緬懷完畢,準備離開,沈思存跟在沈萬從身後,感受到身後的磁場,腳步佇立,沈萬從回過頭:“怎麽了?”

“您先走,我再與母親說說話。”沈思存側臉,已經看到了躲在後面的林沁揚。

“那好,你快些,天要黑了。”

沈思存淡淡的嗯,沈萬從走遠後,他轉過身,“滾出來。”

林沁揚躡手躡腳的從墓碑後面出來。沈思存今兒穿著黑西裝黑襯衣,俊臉肅冷肅冷的。

“果然是你。”冷得刺骨的聲音,在暗沈的墓地,仿若幽靈。

“我只是順路來看看。”毫無底氣的解釋,林沁揚想找個地縫鉆。卻還是硬著頭皮與他對話。

“不怕晚上做噩夢?”沈思存像是磨了一下牙齒。

“怕,就因為做噩夢,才來看看,給心靈一點慰藉。”‘毫不掩飾’的又坦白的話,激怒了沈思存,他上前,一把將她拽到了楊蘭面前,壓著她的膝蓋,讓她跪在楊蘭的墓前。

“林沁揚,你來祭奠,只求心安理得?沒有一絲半毫的悔意?”幾近咆哮的聲音。

“我沒有悔意,我向來是個冷血動物,你又不是第一天知道。”倔強的說著,眼淚已經到了眼眶口,林沁揚努力憋回去:“你可以報覆啊,想怎麽都行,哪怕要我的命我都給你。”

沈思存呵呵的起身,“你的命值幾個錢?”

“那好,我的命不值錢,你換其他報覆我的方式吧,什麽我都接受。”

“你放心,這一天會很快到來。”

耳邊嘶啞蒼涼的聲音傳來的同時,夾著遠去的腳步聲,林沁揚卻就這樣,在楊蘭的墓前跪到了天黑。

後來,是怎麽回林家的?怎麽開的車。

整個過程,她的腦海裏,回蕩著沈思存那句話:“你放心,這一天,會很快到來。”

於是這一天真的很快到來了。

林子惠在北洲市回來後,沈思存約她到酒店談所謂的大事。

“沈思存,你又想搞什麽把戲?”電話裏,林子惠很深的防備。

“怎麽?林董怕什麽?只是見面談合作,何須緊張?”沈思存坐在吊椅上,一手搖曳著紅酒杯,黑色的襯衣紐扣開了三顆,胸口露出大半,一番別樣的桀驁不羈。

“那好,約在哪裏,幾點見面?”

“海市大酒店,今晚八點。

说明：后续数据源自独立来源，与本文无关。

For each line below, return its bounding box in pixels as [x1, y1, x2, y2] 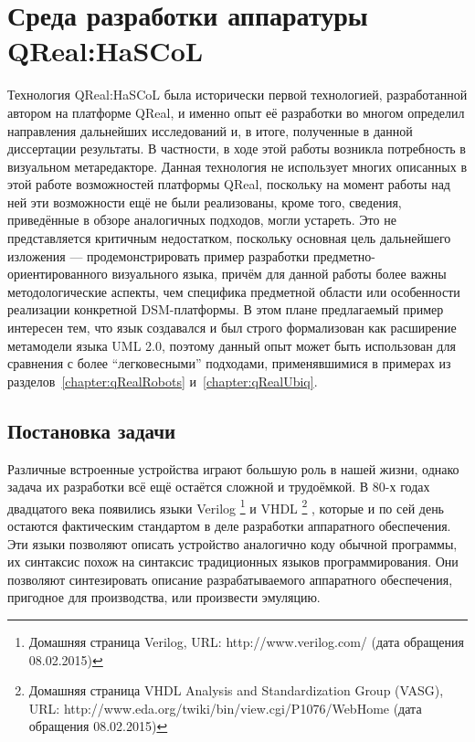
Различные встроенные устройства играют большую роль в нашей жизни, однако [7, 459, 459, 478]
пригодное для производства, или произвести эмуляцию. [7, 588, 321, 607]
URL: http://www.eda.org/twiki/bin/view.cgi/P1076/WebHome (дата [28, 698, 422, 717]
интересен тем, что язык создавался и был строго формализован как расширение [7, 318, 457, 337]
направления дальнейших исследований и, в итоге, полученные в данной [7, 121, 413, 140]
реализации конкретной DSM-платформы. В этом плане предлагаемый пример [7, 300, 444, 319]
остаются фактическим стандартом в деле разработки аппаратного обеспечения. [7, 516, 451, 535]
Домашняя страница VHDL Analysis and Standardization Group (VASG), [28, 681, 444, 700]

”

說完,那邊便傳來嘟嘟嘟的忙音,林子惠看看時間,五點,回家收拾收拾,準備準備,琢磨琢磨沈思存手中會握上什麽把柄,思量好,林子惠讓喬妹打印好,跟隨前往。

到了沈思存訂好的包房,沈思存提前到達,能坐二十個人的大圓桌上放著菜,酒,杯子。

林子惠就近沈思存的位子坐下:“沈總,真是好興致。”

“送林董的見面禮。”沈思存擱置酒杯,拿出櫃屜裏的文件,似笑非笑的扔給林子惠:“林董可要看仔細。”

林子惠撿起來,快速的翻閱,她驚愕睜大眼睛,因為她是真的無法相信,沈思存查到了她*毒的證據,而且特別詳細的證據。

比起她帶來的,沈思存不是沈萬從親生兒子的料,明顯這個來得更猛。

“你想怎麽樣?”大家高智商的人,無須拐彎抹角。

沈思存點燃一根煙,皺著眉心,輕蔑玩味兒的笑道:“我要林沁揚。”

“你在信口開河。”

他雙腿自然的相交,手指桀驁不羈的夾著煙,放在嘴裏,吐出蒙蒙的煙圈:“是不是信口開河,那得看林董願不願意承受明天的頭條,以及進監獄。”